## Activity
Find the lines in the records that carry the word "England". Copy each one.

--*--

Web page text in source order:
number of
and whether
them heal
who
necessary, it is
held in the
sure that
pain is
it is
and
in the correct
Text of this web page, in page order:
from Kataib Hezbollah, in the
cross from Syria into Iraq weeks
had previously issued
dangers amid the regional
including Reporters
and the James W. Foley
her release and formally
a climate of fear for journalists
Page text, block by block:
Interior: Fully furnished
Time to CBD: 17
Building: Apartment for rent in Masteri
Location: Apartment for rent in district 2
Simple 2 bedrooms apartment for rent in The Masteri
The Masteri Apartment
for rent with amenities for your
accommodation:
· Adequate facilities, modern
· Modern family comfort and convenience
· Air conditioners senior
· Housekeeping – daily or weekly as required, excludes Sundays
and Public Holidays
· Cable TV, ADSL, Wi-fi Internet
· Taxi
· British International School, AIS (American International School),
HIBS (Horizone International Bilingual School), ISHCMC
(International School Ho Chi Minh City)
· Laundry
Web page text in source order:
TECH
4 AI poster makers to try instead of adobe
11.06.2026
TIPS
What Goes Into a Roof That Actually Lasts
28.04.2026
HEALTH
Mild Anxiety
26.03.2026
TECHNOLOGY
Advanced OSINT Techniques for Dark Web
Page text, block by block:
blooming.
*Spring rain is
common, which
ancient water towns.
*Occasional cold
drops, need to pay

--*--

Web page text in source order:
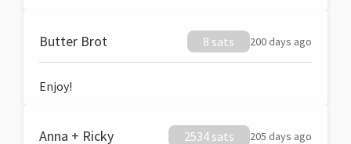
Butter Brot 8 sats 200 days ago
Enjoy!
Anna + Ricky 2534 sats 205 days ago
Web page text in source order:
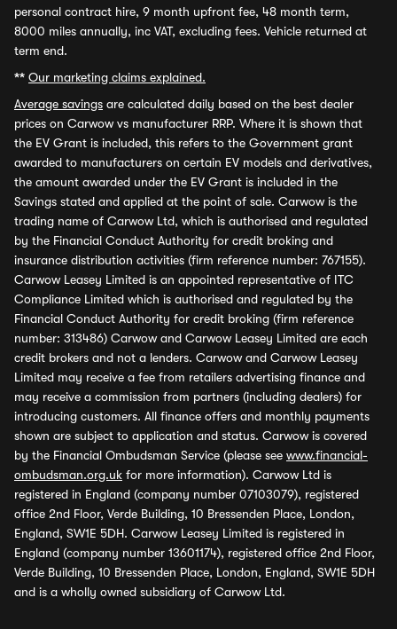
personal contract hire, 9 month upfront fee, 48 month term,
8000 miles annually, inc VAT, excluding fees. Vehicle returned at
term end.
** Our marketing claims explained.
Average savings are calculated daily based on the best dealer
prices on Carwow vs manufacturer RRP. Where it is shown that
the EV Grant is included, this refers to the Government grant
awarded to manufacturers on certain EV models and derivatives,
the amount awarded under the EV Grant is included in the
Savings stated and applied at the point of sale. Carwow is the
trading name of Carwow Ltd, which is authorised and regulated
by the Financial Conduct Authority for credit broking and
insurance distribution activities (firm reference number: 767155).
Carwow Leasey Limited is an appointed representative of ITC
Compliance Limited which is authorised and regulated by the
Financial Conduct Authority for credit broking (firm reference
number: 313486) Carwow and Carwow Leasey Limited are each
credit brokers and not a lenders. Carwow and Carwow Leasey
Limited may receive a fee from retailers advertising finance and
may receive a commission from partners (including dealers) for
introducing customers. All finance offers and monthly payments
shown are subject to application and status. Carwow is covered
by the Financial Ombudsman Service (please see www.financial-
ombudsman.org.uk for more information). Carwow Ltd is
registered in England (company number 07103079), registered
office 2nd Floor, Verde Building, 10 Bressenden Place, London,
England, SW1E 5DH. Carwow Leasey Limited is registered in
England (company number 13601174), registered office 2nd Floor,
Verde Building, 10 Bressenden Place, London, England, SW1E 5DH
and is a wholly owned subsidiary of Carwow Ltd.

--*--

## Response
registered in England (company number 07103079), registered
England, SW1E 5DH. Carwow Leasey Limited is registered in
England (company number 13601174), registered office 2nd Floor,
Verde Building, 10 Bressenden Place, London, England, SW1E 5DH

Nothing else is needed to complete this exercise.